Homer was going through the daily e-mails with the TV providing background noise, when something caught his attention. The happy couple with the pasted on smiles were telling the world about a wonderful new product that you spray into your toilet bowl before doing your business, and it makes your crap smell like lemongrass. Supposedly, four or five spritzes forms a film barrier atop the water, and that traps the foul smelling stuff, keeping your bathroom pleasantly fresh. Certainly the greatest triumph of American ingenuity since that guy combined the plastic spoon and plastic fork and came up with the spork.

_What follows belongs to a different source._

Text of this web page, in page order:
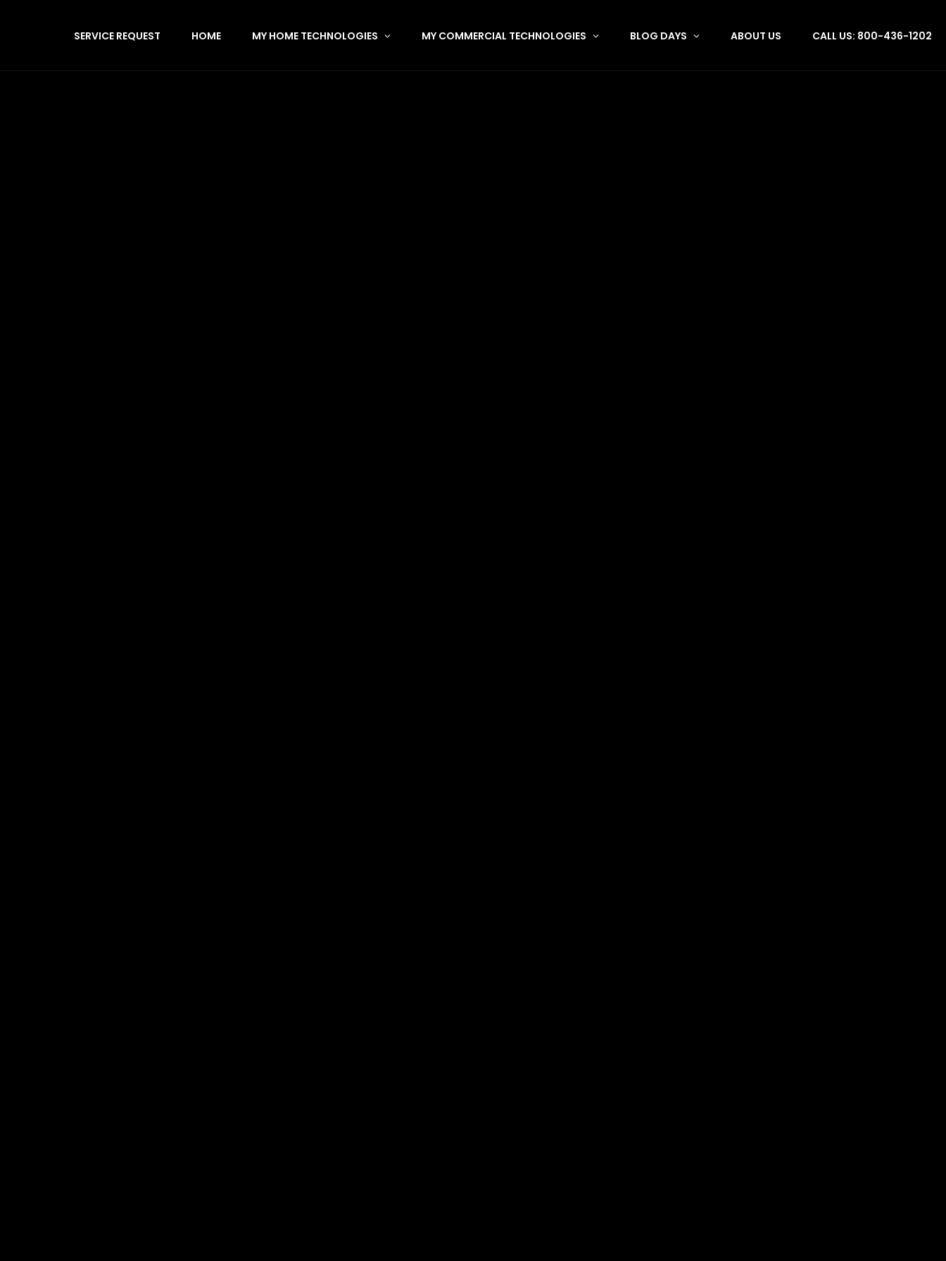
SERVICE REQUEST HOME MY HOME TECHNOLOGIES MY COMMERCIAL TECHNOLOGIES BLOG DAYS ABOUT US CALL US: 800-436-1202

And not only did it take a genius to invent this stuff, it took a super genius (like Wile E. Coyote) to come up with the name. Poo-pourri. Really. Poo-pourri. And it's two bottles of the stuff and a portable sprayer to take along in your purse (or manpurse) for only $18.47.


It gets better.


The reason this is on the Christmas in July Weekend is that they have a special Christmas Poo-pourri. Maybe it's specially formulated for Mr Hanky, the Christmas Poo from South Park. But, unlike lemongrass, Christmas Poo-pourri has the scent of holly, citrus, and cinammon. Nothing like adding a festive air (so to speak) to your holiday crapulence.


Unfortunately, they sold out of the stuff, but you can be placed on a waitlist. I am not making this up.


Homer suggests this as a wonderful Christmas gift, especially for Browns and Ravens fans, who are so full of it and in need of the stuff. But don't bother sending any of it to that Tom Brady guy or his hottie wife Gisele, because, as we all know, their shit doesn't stink.


Merry Christmas again, and enjoy your pony.